Obviously, that was too much of a hassle, so I just used MSVC and ignored it. Recently, I decided to look into it again, and hopefully fix it.
Before we start, a quick note about my toolchain: I am a stubborn kind of guy, so I insist on building GCC and related tools myself. Partly because I want to be able to use the most recent version, and partly because it is fun. It is less fun, though, when you have to track down these sorts of issues.
I use CMake and Ninja as my primary build system. Just is with the compiler, I build them myself from source.
Act I: A Ninja on the wrong path

We can tell, from the error message, that Ninja tried to call FindFirstFileExA with a malformed path. Apparently, the drive letter, C:, was split into two directories C and :, which, obviously, didn't work, and Windows rightly complained. For some reason, this only happened when using GCC. Google yielded nothing, so I had to investigate myself.

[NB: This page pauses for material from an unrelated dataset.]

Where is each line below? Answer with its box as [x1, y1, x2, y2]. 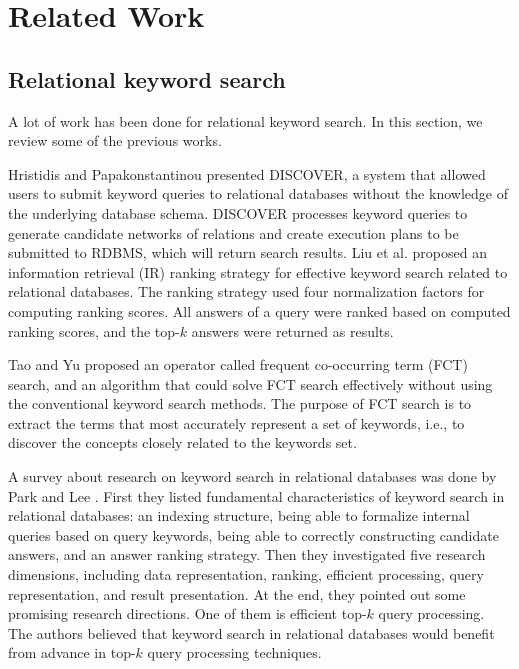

The first step is always to isolate where the issue happens, so I went to figure out exactly which files needed to be deleted, from the build directory, in order for a build to work. I simply started deleting files until I found the culprit, which turned out to be a file called .ninja_deps. It is a binary file, but opening it in a hex editor revealed it contained malformed paths. When I deleted the file, Ninja obviously couldn't read it, and hence didn't get any malformed paths which then triggered the error.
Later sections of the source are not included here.